(Data records)

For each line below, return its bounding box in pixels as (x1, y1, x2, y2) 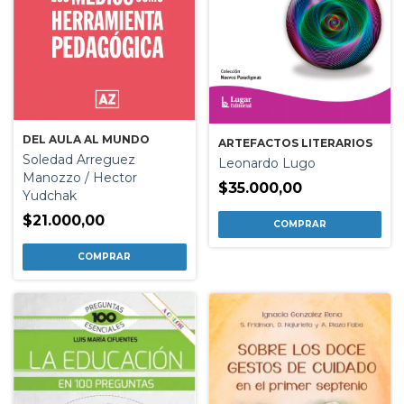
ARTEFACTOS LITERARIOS (217, 135, 372, 150)
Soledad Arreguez (23, 151, 135, 168)
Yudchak (23, 188, 77, 204)
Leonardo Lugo (217, 154, 316, 171)
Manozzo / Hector (23, 170, 137, 186)
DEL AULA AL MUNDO (23, 133, 150, 146)
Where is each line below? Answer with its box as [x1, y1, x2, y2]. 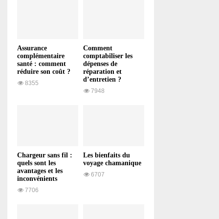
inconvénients [17, 175, 57, 182]
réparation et [83, 68, 122, 76]
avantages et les [17, 167, 63, 175]
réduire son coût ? [17, 68, 70, 76]
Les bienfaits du [83, 151, 130, 159]
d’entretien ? [83, 76, 121, 84]
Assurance [17, 44, 47, 52]
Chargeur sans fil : [17, 151, 72, 159]
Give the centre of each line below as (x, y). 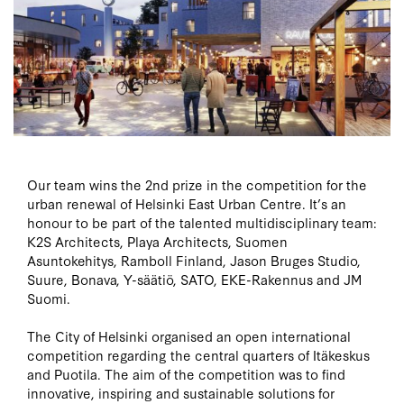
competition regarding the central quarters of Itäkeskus (198, 355)
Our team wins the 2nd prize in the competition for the (197, 185)
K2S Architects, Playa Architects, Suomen (157, 242)
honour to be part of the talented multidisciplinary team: (202, 223)
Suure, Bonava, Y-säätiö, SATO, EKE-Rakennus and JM (194, 280)
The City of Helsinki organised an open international (189, 336)
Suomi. (49, 298)
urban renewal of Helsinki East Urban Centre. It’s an (187, 204)
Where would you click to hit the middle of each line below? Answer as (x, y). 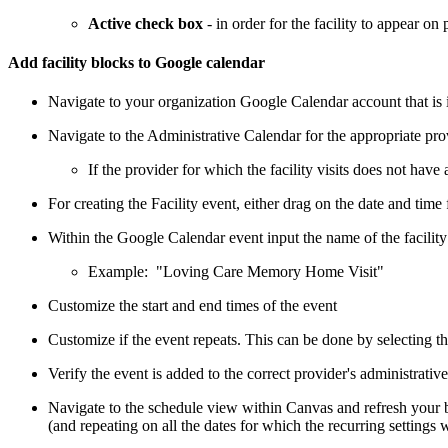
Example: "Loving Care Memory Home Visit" (236, 272)
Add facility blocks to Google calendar (136, 63)
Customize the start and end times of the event (192, 306)
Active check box (145, 23)
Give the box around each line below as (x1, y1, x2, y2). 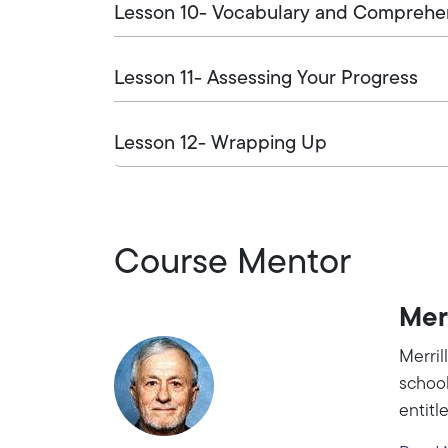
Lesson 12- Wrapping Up (114, 133, 327, 154)
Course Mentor (114, 245, 351, 282)
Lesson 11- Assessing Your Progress (114, 68, 418, 89)
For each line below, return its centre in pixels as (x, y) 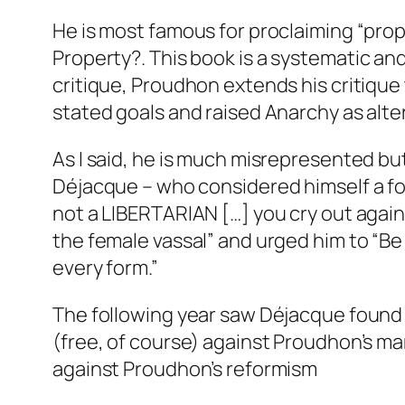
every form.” (105, 267)
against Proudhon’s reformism (185, 368)
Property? (97, 57)
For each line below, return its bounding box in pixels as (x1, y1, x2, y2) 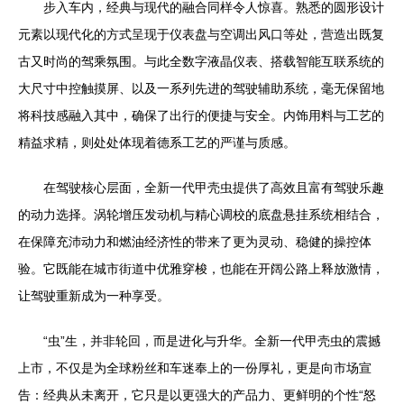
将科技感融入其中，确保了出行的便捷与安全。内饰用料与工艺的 (18, 108, 384, 123)
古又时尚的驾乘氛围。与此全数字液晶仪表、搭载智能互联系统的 (18, 54, 384, 69)
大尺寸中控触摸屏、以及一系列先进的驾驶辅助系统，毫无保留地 (18, 81, 384, 96)
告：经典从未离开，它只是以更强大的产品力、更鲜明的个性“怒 (18, 388, 376, 402)
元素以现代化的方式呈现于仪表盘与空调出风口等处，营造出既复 (18, 27, 384, 41)
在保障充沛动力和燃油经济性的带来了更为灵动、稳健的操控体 (18, 234, 372, 249)
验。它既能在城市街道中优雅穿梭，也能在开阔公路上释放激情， (18, 262, 384, 276)
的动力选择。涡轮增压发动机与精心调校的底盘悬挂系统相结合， (18, 207, 384, 222)
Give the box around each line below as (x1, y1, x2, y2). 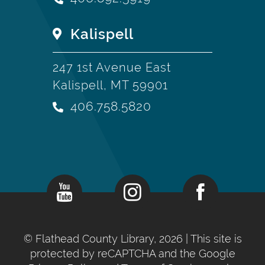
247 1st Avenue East (53, 60, 171, 75)
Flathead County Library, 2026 (35, 232, 186, 245)
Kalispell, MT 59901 (53, 78, 168, 92)
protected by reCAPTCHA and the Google (30, 247, 235, 260)
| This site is (185, 232, 242, 245)
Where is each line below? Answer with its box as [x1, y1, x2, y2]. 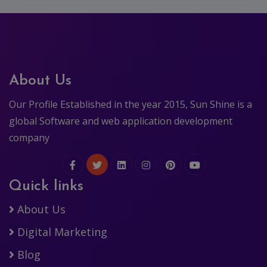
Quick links [9, 179, 83, 194]
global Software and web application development [9, 114, 232, 128]
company [9, 131, 49, 145]
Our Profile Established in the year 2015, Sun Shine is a [9, 98, 252, 111]
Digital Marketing [14, 225, 107, 240]
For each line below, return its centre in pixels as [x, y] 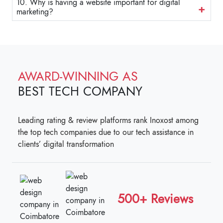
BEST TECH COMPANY [80, 91]
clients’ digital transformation [66, 144]
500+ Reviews [155, 199]
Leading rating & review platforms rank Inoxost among [108, 120]
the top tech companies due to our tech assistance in [106, 132]
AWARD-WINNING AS [78, 76]
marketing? [35, 12]
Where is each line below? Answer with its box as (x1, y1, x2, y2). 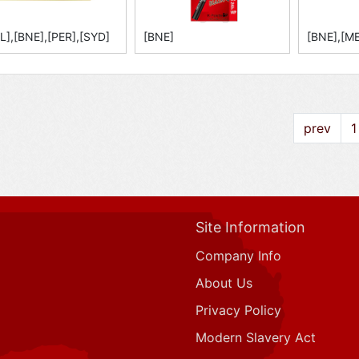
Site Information (196, 219, 305, 236)
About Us (196, 275, 252, 292)
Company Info (196, 248, 281, 264)
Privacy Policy (196, 302, 281, 319)
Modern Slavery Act (196, 329, 316, 346)
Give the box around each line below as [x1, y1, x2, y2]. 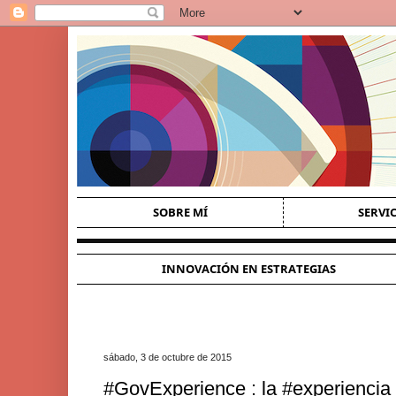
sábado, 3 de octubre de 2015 [103, 352, 232, 362]
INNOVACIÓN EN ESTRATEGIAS [162, 261, 337, 277]
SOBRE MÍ [152, 204, 208, 220]
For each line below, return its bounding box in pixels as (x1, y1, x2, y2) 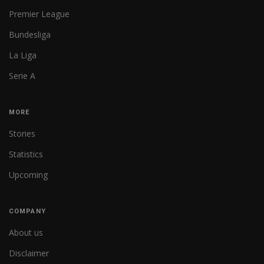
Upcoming (9, 169, 48, 180)
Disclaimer (9, 247, 49, 259)
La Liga (9, 49, 37, 61)
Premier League (9, 8, 70, 19)
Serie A (9, 70, 35, 81)
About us (9, 227, 43, 238)
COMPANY (9, 207, 46, 215)
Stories (9, 128, 35, 139)

(End Data records)

Leaving all pictures out, output exactly the lines of the material above from the line with "Flathead County Library, 2026" to the line with "500+ Reviews [155, 199]", both included.

Flathead County Library, 2026 (35, 232, 186, 245)
Kalispell, MT 59901 (53, 78, 168, 92)
protected by reCAPTCHA and the Google (30, 247, 235, 260)
| This site is (185, 232, 242, 245)
Where is each line below? Answer with its box as [x1, y1, x2, y2]. 
Quick links [9, 179, 83, 194]
global Software and web application development [9, 114, 232, 128]
company [9, 131, 49, 145]
Our Profile Established in the year 2015, Sun Shine is a [9, 98, 252, 111]
Digital Marketing [14, 225, 107, 240]
For each line below, return its centre in pixels as [x, y] 
BEST TECH COMPANY [80, 91]
clients’ digital transformation [66, 144]
500+ Reviews [155, 199]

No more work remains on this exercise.